Task instructions —
Give the listing again word for word. Skip the pictures.
————————
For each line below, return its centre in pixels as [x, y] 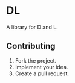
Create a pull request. [42, 73]
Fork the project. [36, 60]
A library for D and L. [32, 27]
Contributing [31, 46]
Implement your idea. [41, 67]
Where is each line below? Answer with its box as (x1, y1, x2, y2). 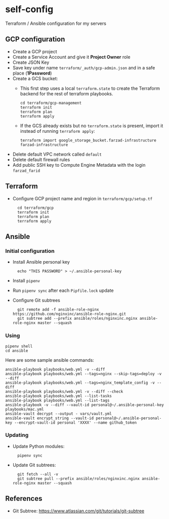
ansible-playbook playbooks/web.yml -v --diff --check (5, 389, 123, 394)
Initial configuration (5, 247, 55, 254)
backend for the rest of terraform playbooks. (20, 90, 113, 97)
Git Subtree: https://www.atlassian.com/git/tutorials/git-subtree (12, 508, 145, 514)
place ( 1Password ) (12, 70, 52, 76)
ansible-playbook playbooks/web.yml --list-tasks (5, 393, 112, 398)
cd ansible (5, 348, 28, 353)
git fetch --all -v (17, 471, 58, 477)
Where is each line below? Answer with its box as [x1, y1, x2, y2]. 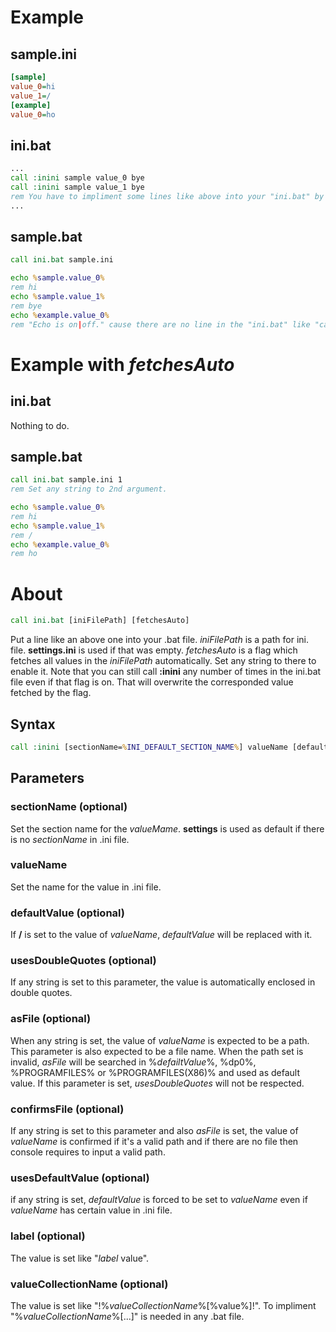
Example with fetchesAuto [10, 353, 235, 376]
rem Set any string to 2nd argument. [10, 484, 168, 495]
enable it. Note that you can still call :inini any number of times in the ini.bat [10, 666, 322, 678]
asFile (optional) [10, 1012, 92, 1026]
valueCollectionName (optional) [10, 1277, 169, 1291]
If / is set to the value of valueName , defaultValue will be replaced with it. [10, 929, 313, 941]
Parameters [10, 770, 85, 787]
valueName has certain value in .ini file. [10, 1204, 173, 1216]
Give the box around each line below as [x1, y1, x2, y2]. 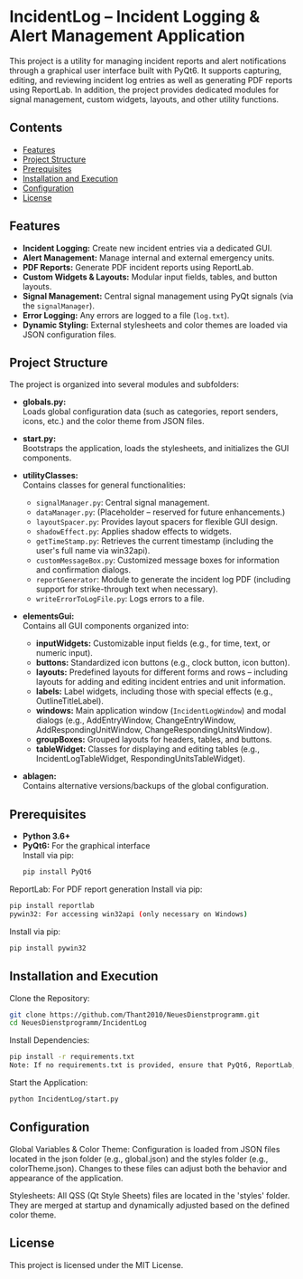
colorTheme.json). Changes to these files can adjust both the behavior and [9, 1162, 287, 1173]
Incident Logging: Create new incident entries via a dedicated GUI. [22, 242, 272, 253]
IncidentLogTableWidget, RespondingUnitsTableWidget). [35, 753, 245, 764]
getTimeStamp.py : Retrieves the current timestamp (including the [35, 535, 274, 546]
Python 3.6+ [22, 830, 70, 842]
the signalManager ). [22, 300, 95, 311]
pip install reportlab [9, 902, 95, 911]
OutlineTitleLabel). [35, 696, 104, 706]
————————
Problem solution —
For each line below, return its centre in pixels as [x, y] 
Create a pull request. [42, 73]
Fork the project. [36, 60]
A library for D and L. [32, 27]
Contributing [31, 46]
Implement your idea. [41, 67]
Where is each line below? Answer with its box as (x1, y1, x2, y2). 
ansible-playbook playbooks/web.yml -v --diff --check (5, 389, 123, 394)
Initial configuration (5, 247, 55, 254)
backend for the rest of terraform playbooks. (20, 90, 113, 97)
Git Subtree: https://www.atlassian.com/git/tutorials/git-subtree (12, 508, 145, 514)
place ( 1Password ) (12, 70, 52, 76)
ansible-playbook playbooks/web.yml --list-tasks (5, 393, 112, 398)
cd ansible (5, 348, 28, 353)
git fetch --all -v (17, 471, 58, 477)
Where is each line below? Answer with its box as [x1, y1, x2, y2]. 
Example with fetchesAuto [10, 353, 235, 376]
rem Set any string to 2nd argument. [10, 484, 168, 495]
enable it. Note that you can still call :inini any number of times in the ini.bat [10, 666, 322, 678]
asFile (optional) [10, 1012, 92, 1026]
valueCollectionName (optional) [10, 1277, 169, 1291]
If / is set to the value of valueName , defaultValue will be replaced with it. [10, 929, 313, 941]
Parameters [10, 770, 85, 787]
valueName has certain value in .ini file. [10, 1204, 173, 1216]
Give the box around each line below as [x1, y1, x2, y2]. 
colorTheme.json). Changes to these files can adjust both the behavior and [9, 1162, 287, 1173]
Incident Logging: Create new incident entries via a dedicated GUI. [22, 242, 272, 253]
IncidentLogTableWidget, RespondingUnitsTableWidget). [35, 753, 245, 764]
getTimeStamp.py : Retrieves the current timestamp (including the [35, 535, 274, 546]
Python 3.6+ [22, 830, 70, 842]
the signalManager ). [22, 300, 95, 311]
pip install reportlab [9, 902, 95, 911]
OutlineTitleLabel). [35, 696, 104, 706]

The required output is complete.